You are spending $2500/month in electricity or $2500/year?

To avoid clipping you need a bigger SE inverter. Probably cheapest to buy Grid Tie SE inverter and then use a different hybrid via AC coupling unless somehow SE has cheap batteries.

I would pause any orders that have not arrived yet, I think you need to wait until you get help analyzing current system & costs before jumping into more stuff.
I pay a load of $225 month and $2500 current in electricity which is more now than I paid before getting solar
 
I doubt the PowMr is listed for grid tie (and no hybrid on the market will be with those batteries) and it seems scary/risky to combine 12V batteries in a size big enough for a house. Did you at least verify that the 12v BMS is tolerant of being built into a 48v pack?

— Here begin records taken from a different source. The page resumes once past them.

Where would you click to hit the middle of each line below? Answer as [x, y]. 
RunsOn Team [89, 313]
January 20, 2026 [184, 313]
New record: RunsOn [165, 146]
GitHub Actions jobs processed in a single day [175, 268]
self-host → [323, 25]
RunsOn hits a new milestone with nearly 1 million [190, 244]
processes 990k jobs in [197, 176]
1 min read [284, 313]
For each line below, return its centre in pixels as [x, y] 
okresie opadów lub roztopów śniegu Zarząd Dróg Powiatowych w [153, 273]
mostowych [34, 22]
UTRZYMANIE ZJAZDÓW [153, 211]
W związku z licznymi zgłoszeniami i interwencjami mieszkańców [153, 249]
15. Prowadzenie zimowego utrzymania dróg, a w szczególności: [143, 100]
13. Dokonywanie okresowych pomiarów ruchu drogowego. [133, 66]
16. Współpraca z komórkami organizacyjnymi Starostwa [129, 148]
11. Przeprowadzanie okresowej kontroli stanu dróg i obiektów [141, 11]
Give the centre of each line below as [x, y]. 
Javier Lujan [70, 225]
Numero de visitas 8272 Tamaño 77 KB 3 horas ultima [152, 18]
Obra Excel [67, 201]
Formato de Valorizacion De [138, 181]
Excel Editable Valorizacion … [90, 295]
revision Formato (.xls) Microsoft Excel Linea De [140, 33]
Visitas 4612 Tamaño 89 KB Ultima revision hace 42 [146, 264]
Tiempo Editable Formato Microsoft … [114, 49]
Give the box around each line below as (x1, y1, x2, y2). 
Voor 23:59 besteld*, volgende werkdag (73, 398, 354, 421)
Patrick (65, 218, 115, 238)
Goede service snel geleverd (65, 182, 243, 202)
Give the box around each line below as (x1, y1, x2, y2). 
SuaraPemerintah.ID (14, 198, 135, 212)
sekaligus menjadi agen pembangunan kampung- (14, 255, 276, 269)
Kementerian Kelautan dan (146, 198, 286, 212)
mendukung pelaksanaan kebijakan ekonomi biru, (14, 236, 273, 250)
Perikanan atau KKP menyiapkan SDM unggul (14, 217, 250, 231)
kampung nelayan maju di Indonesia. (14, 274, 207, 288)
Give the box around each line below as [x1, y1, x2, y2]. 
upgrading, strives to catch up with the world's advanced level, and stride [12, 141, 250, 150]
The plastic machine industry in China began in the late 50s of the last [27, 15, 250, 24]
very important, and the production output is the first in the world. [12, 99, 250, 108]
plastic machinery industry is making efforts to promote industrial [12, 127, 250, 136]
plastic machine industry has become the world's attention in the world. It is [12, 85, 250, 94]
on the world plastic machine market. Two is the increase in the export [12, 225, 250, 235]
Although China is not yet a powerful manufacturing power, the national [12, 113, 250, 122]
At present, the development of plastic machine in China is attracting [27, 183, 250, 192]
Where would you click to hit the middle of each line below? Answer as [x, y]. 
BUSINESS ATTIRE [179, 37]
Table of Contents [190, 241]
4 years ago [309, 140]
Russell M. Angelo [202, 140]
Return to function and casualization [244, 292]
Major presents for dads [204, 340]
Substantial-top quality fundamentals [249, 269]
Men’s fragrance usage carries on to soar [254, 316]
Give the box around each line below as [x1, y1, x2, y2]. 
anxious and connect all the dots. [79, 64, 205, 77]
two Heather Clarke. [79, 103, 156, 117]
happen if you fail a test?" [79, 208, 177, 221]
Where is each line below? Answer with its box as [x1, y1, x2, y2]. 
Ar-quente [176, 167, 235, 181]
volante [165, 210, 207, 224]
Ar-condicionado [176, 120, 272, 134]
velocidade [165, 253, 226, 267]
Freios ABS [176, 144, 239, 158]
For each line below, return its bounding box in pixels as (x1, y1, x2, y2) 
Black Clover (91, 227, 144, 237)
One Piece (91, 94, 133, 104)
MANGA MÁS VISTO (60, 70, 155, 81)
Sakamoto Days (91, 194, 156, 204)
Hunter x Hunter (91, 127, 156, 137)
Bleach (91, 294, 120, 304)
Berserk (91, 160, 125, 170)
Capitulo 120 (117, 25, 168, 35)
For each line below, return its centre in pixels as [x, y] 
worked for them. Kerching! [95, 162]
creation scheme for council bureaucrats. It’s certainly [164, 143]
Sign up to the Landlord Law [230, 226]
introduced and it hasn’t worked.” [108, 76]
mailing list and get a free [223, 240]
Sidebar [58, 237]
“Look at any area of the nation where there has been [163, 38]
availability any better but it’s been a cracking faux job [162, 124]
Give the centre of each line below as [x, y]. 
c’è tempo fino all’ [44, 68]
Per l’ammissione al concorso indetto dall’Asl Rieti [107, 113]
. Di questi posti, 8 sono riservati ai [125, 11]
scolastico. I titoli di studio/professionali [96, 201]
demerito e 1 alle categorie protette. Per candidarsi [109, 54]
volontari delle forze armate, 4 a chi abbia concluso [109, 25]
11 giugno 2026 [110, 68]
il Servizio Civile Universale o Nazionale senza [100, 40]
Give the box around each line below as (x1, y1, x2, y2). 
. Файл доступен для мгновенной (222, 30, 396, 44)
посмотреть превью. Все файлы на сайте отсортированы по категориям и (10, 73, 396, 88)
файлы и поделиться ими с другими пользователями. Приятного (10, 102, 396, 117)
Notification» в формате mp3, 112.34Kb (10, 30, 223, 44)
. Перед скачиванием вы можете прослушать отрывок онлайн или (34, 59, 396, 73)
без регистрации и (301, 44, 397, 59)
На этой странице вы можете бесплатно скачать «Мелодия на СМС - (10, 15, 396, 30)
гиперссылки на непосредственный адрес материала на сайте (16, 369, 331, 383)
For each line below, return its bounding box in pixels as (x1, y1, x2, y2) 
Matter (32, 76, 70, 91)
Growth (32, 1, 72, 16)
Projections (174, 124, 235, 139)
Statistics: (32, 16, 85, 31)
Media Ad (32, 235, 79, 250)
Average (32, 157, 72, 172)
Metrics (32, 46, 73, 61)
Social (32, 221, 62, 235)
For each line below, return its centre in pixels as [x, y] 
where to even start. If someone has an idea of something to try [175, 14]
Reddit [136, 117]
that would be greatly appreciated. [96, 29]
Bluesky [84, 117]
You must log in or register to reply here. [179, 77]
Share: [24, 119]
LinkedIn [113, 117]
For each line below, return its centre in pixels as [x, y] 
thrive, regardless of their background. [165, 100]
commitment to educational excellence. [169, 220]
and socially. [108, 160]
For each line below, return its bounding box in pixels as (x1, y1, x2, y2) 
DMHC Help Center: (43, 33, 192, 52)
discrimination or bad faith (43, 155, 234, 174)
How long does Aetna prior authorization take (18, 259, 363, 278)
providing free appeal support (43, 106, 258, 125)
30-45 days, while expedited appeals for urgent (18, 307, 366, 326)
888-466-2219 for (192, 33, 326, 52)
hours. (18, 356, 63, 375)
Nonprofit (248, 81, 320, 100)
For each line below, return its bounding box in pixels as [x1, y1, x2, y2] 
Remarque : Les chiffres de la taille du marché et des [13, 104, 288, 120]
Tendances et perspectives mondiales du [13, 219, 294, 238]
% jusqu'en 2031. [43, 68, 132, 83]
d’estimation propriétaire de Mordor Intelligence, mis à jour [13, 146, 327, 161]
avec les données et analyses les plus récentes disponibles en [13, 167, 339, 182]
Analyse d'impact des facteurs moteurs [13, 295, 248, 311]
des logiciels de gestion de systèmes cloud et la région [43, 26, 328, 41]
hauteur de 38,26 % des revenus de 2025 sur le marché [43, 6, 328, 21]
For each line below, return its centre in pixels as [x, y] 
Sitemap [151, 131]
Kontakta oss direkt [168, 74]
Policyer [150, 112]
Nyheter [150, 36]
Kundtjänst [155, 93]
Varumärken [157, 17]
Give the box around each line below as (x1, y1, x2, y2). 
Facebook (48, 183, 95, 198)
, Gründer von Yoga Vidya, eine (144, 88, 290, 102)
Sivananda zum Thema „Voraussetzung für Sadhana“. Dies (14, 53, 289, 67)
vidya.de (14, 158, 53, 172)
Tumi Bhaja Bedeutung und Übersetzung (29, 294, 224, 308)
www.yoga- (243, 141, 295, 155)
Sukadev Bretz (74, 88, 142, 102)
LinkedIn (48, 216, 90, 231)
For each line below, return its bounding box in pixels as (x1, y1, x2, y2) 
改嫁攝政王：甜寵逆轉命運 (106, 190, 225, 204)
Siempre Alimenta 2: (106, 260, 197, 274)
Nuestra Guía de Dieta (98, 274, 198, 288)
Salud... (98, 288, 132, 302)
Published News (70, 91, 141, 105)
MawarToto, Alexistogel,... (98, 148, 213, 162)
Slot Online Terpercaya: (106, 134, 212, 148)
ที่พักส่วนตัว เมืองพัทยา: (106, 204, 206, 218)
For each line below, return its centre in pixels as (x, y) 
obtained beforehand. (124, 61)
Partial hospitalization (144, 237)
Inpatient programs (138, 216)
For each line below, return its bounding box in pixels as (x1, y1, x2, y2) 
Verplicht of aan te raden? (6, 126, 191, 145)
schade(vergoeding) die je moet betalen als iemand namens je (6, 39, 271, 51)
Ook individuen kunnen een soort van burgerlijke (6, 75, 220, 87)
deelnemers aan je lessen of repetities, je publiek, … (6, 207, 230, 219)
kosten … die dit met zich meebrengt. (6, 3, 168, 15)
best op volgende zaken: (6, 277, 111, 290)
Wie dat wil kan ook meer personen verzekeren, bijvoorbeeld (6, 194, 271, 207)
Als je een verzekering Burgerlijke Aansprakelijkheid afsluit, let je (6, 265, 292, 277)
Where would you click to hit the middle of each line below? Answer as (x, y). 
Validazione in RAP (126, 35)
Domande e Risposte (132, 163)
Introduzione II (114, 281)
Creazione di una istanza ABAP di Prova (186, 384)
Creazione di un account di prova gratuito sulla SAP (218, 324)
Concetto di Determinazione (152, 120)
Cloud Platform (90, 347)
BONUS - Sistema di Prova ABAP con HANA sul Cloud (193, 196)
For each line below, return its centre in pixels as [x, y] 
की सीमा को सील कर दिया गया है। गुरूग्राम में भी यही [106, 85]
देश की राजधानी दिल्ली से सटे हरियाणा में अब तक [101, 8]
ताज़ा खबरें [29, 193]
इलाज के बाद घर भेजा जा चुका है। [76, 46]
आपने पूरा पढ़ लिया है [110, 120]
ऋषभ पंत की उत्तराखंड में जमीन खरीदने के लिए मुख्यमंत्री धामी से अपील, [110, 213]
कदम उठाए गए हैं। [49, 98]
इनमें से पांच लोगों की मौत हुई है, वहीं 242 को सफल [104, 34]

You will need to keep using the SE unless you remove the optimizers and replace them with RSD. Forget any discussion out there about the compatibility stuff from SE like unlock Key, they don’t provide it anymore.
 
Ok, the $2000 bill. That raises some red flags around whether your account was properly transitioned to solar (EG smart meter configured for net metering mode or production meter properly installed), and whether that is a regular monthly bill or an annual true up bill. Im sure people would help double check your math and explain the bills if you share those (with personal information blacked out). As well as send the regular and solar rates. Right now I think folks have left or are thinking of leaving the thread because not everything adds up and they prefer to help when the project analysis is known to be reasonably solid.

When they call the PowMr a hybrid, does that include AC coupling and grid forming? It’s not guaranteed and must be verified on each. What is the forum’s experience with this based on your research?

The AC connection from inverter to grid or critical loads panel is among the simpler parts of code and theory to understand, so it isn’t easy to accept that you are at the point where that is all you need help with.